(ABOUT THIS EXERCISE) Below are some records; output exactly the lines from the line with "y1, x2, y2]." to the line with "Welche Datenvisualisierungen gibt", both ends kept, and nothing more.
___ RECORDED INFORMATION ___
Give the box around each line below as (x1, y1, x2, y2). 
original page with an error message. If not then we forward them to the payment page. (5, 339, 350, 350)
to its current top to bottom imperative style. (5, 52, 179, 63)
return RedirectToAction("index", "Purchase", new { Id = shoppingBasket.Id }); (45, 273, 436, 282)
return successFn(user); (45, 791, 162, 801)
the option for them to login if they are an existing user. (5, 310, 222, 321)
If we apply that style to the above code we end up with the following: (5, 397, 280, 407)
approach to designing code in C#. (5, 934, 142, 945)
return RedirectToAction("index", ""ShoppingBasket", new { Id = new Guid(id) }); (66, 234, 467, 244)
___
___ RECORDED INFORMATION ___
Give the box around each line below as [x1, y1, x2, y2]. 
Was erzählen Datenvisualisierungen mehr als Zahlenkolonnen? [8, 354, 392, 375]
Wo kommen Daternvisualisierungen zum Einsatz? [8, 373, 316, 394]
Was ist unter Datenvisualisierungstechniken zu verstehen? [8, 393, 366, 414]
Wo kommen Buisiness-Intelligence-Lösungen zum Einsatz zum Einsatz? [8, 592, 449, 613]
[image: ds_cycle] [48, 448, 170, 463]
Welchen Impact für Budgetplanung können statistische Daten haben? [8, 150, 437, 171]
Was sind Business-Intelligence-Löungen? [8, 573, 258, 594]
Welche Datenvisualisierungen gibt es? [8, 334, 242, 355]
___
(WRITTEN SOLUTION)
Give the box around each line below as [x1, y1, x2, y2]. 
Was erzählen Datenvisualisierungen mehr als Zahlenkolonnen? [8, 354, 392, 375]
Wo kommen Daternvisualisierungen zum Einsatz? [8, 373, 316, 394]
Was ist unter Datenvisualisierungstechniken zu verstehen? [8, 393, 366, 414]
Wo kommen Buisiness-Intelligence-Lösungen zum Einsatz zum Einsatz? [8, 592, 449, 613]
[image: ds_cycle] [48, 448, 170, 463]
Welchen Impact für Budgetplanung können statistische Daten haben? [8, 150, 437, 171]
Was sind Business-Intelligence-Löungen? [8, 573, 258, 594]
Welche Datenvisualisierungen gibt es? [8, 334, 242, 355]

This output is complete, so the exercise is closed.